Aus Das Buch des John Saturnall: Ein Festmahl für die Vereinigung zweier Geschlechter , so einstmals entzweit und zuletzt wieder zusammengeführt, nämlich der Fremantle und der Callock , serviert im Jahre der Wiedereinsetzung unserer Monarchie.

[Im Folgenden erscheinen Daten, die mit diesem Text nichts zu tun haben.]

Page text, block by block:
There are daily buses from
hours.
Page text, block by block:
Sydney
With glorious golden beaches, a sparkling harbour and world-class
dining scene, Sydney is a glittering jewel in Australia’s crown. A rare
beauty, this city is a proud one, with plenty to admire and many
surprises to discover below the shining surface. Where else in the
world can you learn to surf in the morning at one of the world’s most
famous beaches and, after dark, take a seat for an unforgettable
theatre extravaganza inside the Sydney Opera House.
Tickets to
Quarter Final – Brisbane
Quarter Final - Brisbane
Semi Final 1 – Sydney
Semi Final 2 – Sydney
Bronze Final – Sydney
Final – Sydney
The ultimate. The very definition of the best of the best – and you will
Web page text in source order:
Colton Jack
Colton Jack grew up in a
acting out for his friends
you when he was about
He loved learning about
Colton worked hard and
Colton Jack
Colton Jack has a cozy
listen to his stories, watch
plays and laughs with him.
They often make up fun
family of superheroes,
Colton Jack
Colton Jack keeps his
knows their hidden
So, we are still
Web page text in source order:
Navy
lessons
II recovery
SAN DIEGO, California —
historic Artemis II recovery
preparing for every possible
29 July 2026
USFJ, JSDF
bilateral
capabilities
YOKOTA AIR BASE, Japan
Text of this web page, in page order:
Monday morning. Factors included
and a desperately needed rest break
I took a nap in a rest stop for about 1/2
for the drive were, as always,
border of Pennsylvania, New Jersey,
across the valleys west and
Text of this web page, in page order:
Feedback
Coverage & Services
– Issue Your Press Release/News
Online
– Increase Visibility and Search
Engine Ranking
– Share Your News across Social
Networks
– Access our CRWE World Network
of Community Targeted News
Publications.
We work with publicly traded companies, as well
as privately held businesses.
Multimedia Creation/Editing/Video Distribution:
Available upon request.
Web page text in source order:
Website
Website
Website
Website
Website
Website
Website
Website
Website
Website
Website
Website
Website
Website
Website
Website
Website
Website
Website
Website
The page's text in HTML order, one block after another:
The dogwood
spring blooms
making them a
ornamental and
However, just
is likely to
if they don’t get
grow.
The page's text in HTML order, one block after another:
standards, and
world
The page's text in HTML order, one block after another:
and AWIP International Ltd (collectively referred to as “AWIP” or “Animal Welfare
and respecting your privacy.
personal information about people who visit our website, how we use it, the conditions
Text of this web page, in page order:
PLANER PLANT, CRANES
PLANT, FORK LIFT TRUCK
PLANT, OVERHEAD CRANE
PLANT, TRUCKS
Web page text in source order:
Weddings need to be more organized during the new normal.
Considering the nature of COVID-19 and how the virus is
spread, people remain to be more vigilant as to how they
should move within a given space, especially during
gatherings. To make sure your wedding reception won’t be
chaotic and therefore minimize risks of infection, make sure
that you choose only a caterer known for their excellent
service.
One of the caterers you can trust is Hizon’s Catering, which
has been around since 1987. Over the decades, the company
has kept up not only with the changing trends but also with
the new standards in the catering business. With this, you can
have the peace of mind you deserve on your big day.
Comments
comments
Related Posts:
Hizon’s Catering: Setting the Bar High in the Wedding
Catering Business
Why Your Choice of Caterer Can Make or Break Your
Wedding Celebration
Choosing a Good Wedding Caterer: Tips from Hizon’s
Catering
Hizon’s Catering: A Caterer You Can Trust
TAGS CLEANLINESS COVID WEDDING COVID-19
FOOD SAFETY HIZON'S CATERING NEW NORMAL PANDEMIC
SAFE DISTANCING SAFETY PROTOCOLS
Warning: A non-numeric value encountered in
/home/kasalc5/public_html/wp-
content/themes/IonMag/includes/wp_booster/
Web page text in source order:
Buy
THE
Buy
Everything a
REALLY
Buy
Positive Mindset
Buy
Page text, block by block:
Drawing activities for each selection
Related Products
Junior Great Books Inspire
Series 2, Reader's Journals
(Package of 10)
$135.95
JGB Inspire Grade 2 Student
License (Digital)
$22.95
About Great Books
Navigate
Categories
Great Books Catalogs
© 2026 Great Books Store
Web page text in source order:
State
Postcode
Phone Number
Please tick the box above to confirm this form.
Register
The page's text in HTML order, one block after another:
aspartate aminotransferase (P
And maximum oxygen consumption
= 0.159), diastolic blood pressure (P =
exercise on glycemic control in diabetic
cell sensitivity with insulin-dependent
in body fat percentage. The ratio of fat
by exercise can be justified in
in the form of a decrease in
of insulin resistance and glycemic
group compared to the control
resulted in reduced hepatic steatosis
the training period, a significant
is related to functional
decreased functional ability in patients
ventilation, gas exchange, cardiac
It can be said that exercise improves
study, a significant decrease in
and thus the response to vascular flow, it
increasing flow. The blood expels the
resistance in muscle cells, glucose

    ur jene, die sich an lange Zurückliegendes erinnern, werden sich der Eheschließung zwischen Piers Callock, Lord von Forham und von Artois, und Lady Lucretia Fremantle im ersten Jahr der Regierungszeit unseres zweiten Königs Charles entsinnen. Und wenigere noch als jene entsinnen sich des seligen Lord Forham selbst. Doch täglich gedenken wir seiner in unserem Sprachgebrauch. Wenn wir einen Gegenstand als aufgeblähte Redeweise betrachten oder als mit unnötigen Verwickelungen befrachtet, sodass viel Aufwand mit wenig Sinn und Verstand betrieben wird, dann nennen wir dergleichen eine »Finesse à la Callock«, denn dies war das Motto, das ich für das Hochzeitsmahl dieses Edelmannes ersann.

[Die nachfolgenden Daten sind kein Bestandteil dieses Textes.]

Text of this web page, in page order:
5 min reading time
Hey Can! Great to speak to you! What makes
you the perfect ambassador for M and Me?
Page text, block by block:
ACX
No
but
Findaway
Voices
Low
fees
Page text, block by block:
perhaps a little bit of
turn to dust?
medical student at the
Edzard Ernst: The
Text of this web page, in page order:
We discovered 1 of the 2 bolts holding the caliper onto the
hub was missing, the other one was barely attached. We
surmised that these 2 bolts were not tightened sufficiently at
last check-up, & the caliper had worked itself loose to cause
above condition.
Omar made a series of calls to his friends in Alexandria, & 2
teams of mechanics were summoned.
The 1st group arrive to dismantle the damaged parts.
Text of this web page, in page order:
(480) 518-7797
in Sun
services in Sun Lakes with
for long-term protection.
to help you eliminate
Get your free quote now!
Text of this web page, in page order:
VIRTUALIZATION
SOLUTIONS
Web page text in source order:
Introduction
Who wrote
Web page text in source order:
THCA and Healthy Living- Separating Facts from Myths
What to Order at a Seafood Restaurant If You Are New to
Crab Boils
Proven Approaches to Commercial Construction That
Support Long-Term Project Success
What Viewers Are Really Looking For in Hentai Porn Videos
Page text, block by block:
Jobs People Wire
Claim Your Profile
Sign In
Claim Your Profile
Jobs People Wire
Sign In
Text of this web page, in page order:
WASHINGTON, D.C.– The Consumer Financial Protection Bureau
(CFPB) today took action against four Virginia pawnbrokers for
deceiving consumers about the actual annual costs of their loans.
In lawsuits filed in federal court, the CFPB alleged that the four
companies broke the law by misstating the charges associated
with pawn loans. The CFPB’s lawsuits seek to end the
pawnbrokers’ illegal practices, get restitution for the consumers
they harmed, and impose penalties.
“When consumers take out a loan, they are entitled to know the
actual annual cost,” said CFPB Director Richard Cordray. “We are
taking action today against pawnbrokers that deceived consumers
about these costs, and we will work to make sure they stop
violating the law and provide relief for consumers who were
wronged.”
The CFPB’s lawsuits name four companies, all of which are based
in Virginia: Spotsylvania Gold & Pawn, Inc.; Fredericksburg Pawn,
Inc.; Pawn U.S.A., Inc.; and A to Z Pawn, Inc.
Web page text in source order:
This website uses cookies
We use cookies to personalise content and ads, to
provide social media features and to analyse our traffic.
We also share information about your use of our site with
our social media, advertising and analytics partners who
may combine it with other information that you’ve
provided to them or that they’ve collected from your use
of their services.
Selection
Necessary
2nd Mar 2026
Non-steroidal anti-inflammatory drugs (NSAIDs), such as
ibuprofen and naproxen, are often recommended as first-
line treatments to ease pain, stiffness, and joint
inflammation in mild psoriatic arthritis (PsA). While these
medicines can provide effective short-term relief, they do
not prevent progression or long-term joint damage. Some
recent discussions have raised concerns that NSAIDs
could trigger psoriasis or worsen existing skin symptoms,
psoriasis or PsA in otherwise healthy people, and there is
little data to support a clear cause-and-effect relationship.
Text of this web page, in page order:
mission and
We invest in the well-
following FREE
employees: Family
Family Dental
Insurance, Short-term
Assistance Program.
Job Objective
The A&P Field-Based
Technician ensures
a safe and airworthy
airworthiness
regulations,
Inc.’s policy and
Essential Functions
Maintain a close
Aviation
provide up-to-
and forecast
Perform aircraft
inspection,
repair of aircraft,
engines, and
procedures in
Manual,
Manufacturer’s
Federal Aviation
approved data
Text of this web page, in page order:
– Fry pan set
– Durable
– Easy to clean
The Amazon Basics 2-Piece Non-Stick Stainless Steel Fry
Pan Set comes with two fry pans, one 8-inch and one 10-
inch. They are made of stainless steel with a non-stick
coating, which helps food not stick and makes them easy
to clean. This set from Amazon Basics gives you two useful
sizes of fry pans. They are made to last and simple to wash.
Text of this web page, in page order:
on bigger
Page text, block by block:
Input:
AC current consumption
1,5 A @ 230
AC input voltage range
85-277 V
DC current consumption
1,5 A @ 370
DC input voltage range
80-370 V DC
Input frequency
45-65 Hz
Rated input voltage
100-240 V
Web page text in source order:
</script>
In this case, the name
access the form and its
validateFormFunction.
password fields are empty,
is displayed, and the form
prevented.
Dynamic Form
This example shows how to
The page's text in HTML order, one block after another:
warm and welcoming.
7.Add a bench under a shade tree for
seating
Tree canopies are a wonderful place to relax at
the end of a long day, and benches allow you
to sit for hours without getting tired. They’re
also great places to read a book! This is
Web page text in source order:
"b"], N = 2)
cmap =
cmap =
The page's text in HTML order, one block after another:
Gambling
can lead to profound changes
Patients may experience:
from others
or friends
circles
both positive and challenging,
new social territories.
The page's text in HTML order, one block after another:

    Den Gegenstand meines Mottos, welches aus Teig beschaffen und mit Tragant zusammengeklebt war, bildete eine Heldentat, bekannt als »Callocks Sprung«. Einer Ziege kam die Rolle des Pferdes unseres Lord von Forham zu, und Wackelpuddinge und bibbernde Gelees
bezeigten den Schrecken, den der selige Herr unseres Tals von Buckland seinen Gegnern einzuflößen wusste. Ein Steinschlossgewehr aus Marzipan feuerte eine Kugel aus Hackfleisch ab. Eine geräumige Tasche, aus Schweinsohren zusammengenäht und mit gewürztem Kohl gefüllt, ähnelte, wie seinerzeit jemand zu bemerken geruhte, einem dicken Hinterteil. In ihr steckte ein Dolch, aus einer Rübe geschnitzt. Darum herum war der berühmte Schlachtruf des Lord von Forham angebracht: »Für Gott und für Königin Mary«.